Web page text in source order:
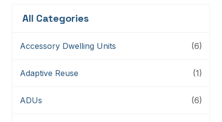
All Categories
Accessory Dwelling Units (6)
Adaptive Reuse (1)
ADUs (6)
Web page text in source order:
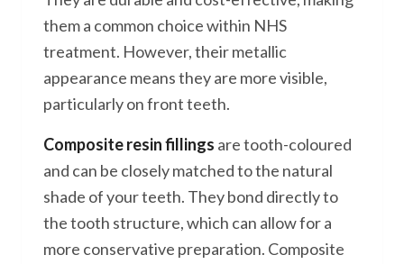
them a common choice within NHS
treatment. However, their metallic
appearance means they are more visible,
particularly on front teeth.
Composite resin fillings are tooth-coloured
and can be closely matched to the natural
shade of your teeth. They bond directly to
the tooth structure, which can allow for a
more conservative preparation. Composite
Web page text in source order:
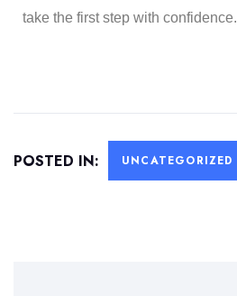
take the first step with confidence.
POSTED IN: UNCATEGORIZED
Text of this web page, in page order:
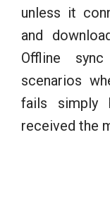
unless it
and
Offline
scenarios
fails simply
received the

◆ **Work to complete**
Without the pictures, repeat the listing above exactly.

◆ **Answer space**
Web page text in source order:
All Categories
Accessory Dwelling Units (6)
Adaptive Reuse (1)
ADUs (6)
Web page text in source order:
them a common choice within NHS
treatment. However, their metallic
appearance means they are more visible,
particularly on front teeth.
Composite resin fillings are tooth-coloured
and can be closely matched to the natural
shade of your teeth. They bond directly to
the tooth structure, which can allow for a
more conservative preparation. Composite
Web page text in source order:
take the first step with confidence.
POSTED IN: UNCATEGORIZED
Text of this web page, in page order:
unless it
and
Offline
scenarios
fails simply
received the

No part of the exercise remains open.